Corsair Vengeance K60 Mechanical Keyboard Review

by Jamie Fletcher on March 30, 2012 in Peripherals

When Corsair releases a new product line, it’s never for a “me too” reason. Instead, the company clearly strives to deliver interesting products that people, especially gamers, crave. The Vengeance line-up of keyboards and mice is no exception, and we’re kicking off our coverage of them with the K60 mechanical keyboard.

Cherry Keys and Final Thoughts

The vast majority of keyboards out in the wild use rubber dome keys. They’re simple, cheap, mass produced and just ‘work’. Keyboard breaks? Get a new one, without batting an eyelid. Rubber domes are one of the reasons we have $5 keyboards. They’re also the reason for a lot of RSI in the world.

As a rubber dome key ages, it becomes stiff. Pressing keys becomes harder, causing more strain on the fingers. The contacts also wear out and don’t register properly, meaning you have to press harder still.

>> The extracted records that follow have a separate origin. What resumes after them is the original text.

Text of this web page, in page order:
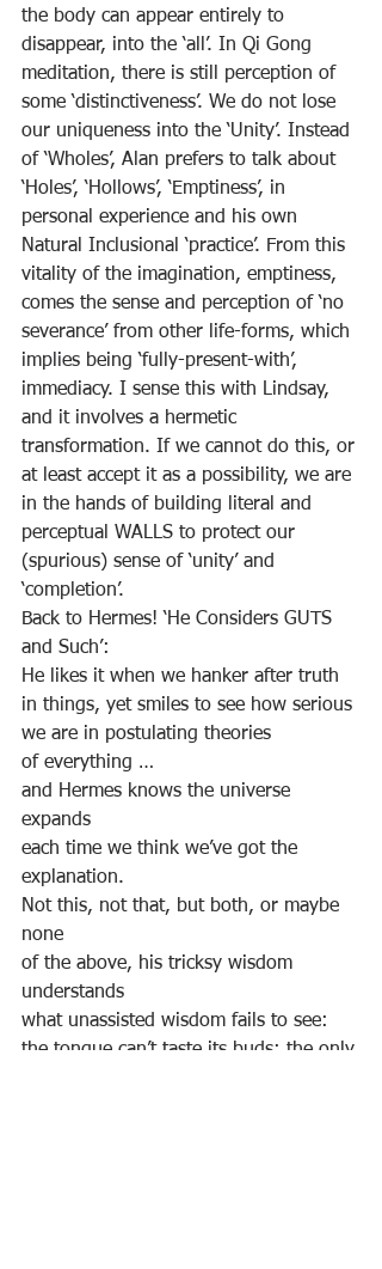
the body can appear entirely to
disappear, into the ‘all’. In Qi Gong
meditation, there is still perception of
some ‘distinctiveness’. We do not lose
our uniqueness into the ‘Unity’. Instead
of ‘Wholes’, Alan prefers to talk about
‘Holes’, ‘Hollows’, ‘Emptiness’, in
personal experience and his own
Natural Inclusional ‘practice’. From this
vitality of the imagination, emptiness,
comes the sense and perception of ‘no
severance’ from other life-forms, which
implies being ‘fully-present-with’,
immediacy. I sense this with Lindsay,
and it involves a hermetic
transformation. If we cannot do this, or
at least accept it as a possibility, we are
in the hands of building literal and
perceptual WALLS to protect our
(spurious) sense of ‘unity’ and
‘completion’.
Back to Hermes! ‘He Considers GUTS
and Such’:
He likes it when we hanker after truth
in things, yet smiles to see how serious
we are in postulating theories
of everything …
and Hermes knows the universe
expands
each time we think we’ve got the
explanation.
Not this, not that, but both, or maybe
none
of the above, his tricksy wisdom
understands
what unassisted wisdom fails to see:
the tongue can’t taste its buds; the only

For typists, rubber domes might as well be touch screens; even if you feel the dome connect, it may not register due to its spongy nature. For gamers, the key needs to be pressed all the way down for it to register… those are valuable milliseconds wasted and a perceived loss of reaction time.

Mechanical keys and the Cherry MX series have a highly-prized value amongst enthusiasts. They’re highly durable switches that change the way a standard keyboard both feels and performs. However, there are different types of mechanical switches, each with their own benefits and compromise. So to clear things up, I’ll give you a quick rundown of the different types and why Corsair has gone with the MX Red keys.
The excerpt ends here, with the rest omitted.